Brief:
Working from the data below, write out exactly the lines from its first through the line that contains "淘汰策略：FIFO、LFU、LRU (75, 86)", both ends included and pictures omitted.

-=-=-=-=-

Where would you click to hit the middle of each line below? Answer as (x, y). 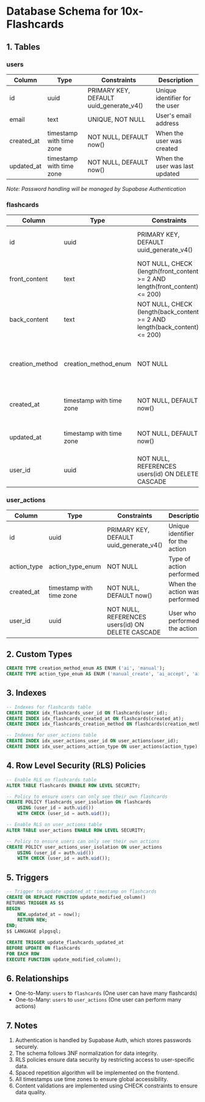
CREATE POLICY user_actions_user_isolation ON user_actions (85, 847)
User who (182, 613)
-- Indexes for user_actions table (52, 735)
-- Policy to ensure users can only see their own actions (83, 841)
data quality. (31, 1092)
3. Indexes (27, 693)
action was (184, 592)
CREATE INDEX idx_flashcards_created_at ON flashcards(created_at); (95, 718)
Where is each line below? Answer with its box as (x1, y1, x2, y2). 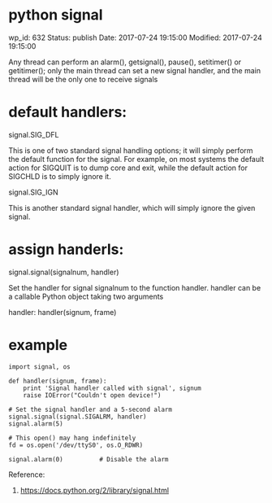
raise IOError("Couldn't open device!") (23, 391, 162, 400)
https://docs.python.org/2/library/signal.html (19, 485, 169, 495)
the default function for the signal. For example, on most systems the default (8, 154, 265, 164)
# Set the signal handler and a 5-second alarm (8, 405, 173, 413)
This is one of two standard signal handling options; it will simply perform (8, 145, 253, 155)
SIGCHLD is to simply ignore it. (8, 171, 111, 181)
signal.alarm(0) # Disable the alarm (8, 455, 169, 463)
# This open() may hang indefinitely (8, 434, 136, 442)
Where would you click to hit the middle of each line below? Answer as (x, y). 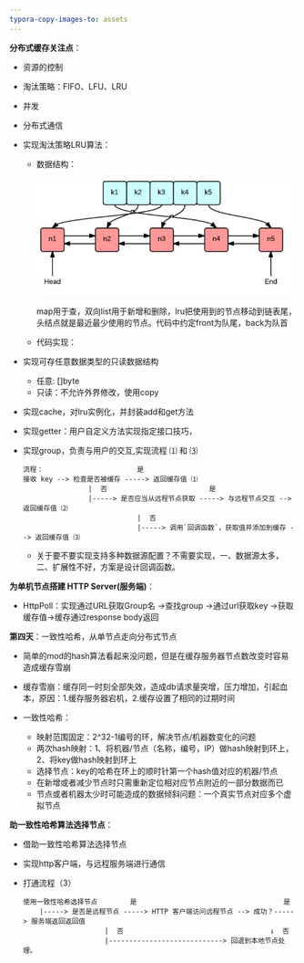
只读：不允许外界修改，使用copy (97, 393)
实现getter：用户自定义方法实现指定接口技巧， (110, 431)
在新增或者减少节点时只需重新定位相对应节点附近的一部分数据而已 (160, 783)
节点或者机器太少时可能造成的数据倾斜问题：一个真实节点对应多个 (160, 794)
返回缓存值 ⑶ (57, 538)
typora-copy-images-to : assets (69, 19)
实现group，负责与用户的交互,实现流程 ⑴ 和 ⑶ (110, 451)
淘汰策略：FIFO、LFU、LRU (75, 86)
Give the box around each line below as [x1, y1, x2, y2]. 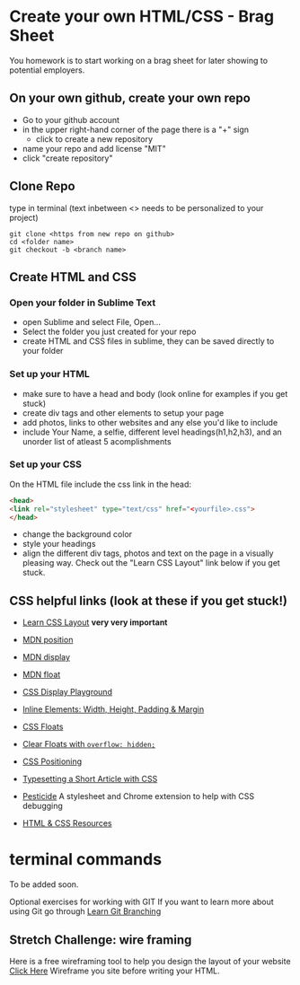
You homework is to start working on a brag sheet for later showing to [9, 55, 268, 66]
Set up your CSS [9, 458, 83, 471]
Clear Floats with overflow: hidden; [22, 739, 155, 750]
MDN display [22, 652, 70, 663]
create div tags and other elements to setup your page [22, 407, 225, 418]
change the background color [22, 529, 133, 540]
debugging [22, 801, 63, 812]
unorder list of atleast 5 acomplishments [22, 435, 172, 446]
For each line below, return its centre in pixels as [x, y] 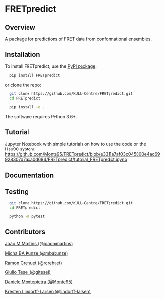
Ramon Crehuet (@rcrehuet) [34, 263]
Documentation [29, 175]
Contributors [25, 232]
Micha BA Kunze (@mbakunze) [37, 253]
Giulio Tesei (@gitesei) [28, 272]
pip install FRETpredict [35, 75]
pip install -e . [27, 107]
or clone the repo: [23, 85]
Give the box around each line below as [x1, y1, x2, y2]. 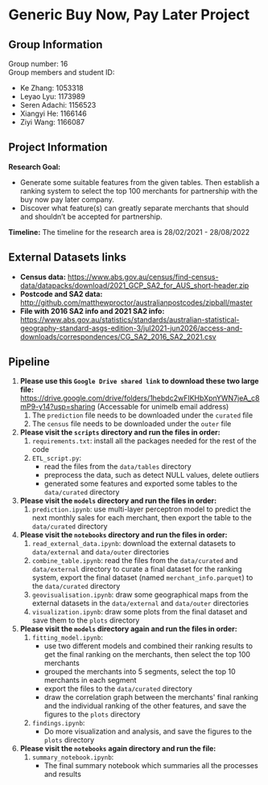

-=-=-=-=-

Finished task:
Where would you click to hit the middle of each line below? Answer as (x, y). 
CREATE POLICY user_actions_user_isolation ON user_actions (85, 847)
User who (182, 613)
-- Indexes for user_actions table (52, 735)
-- Policy to ensure users can only see their own actions (83, 841)
data quality. (31, 1092)
3. Indexes (27, 693)
action was (184, 592)
CREATE INDEX idx_flashcards_created_at ON flashcards(created_at); (95, 718)
Where is each line below? Answer with its box as (x1, y1, x2, y2). 
raise IOError("Couldn't open device!") (23, 391, 162, 400)
https://docs.python.org/2/library/signal.html (19, 485, 169, 495)
the default function for the signal. For example, on most systems the default (8, 154, 265, 164)
# Set the signal handler and a 5-second alarm (8, 405, 173, 413)
This is one of two standard signal handling options; it will simply perform (8, 145, 253, 155)
SIGCHLD is to simply ignore it. (8, 171, 111, 181)
signal.alarm(0) # Disable the alarm (8, 455, 169, 463)
# This open() may hang indefinitely (8, 434, 136, 442)
Where would you click to hit the middle of each line below? Answer as (x, y). 
只读：不允许外界修改，使用copy (97, 393)
实现getter：用户自定义方法实现指定接口技巧， (110, 431)
在新增或者减少节点时只需重新定位相对应节点附近的一部分数据而已 (160, 783)
节点或者机器太少时可能造成的数据倾斜问题：一个真实节点对应多个 (160, 794)
返回缓存值 ⑶ (57, 538)
typora-copy-images-to : assets (69, 19)
实现group，负责与用户的交互,实现流程 ⑴ 和 ⑶ (110, 451)
淘汰策略：FIFO、LFU、LRU (75, 86)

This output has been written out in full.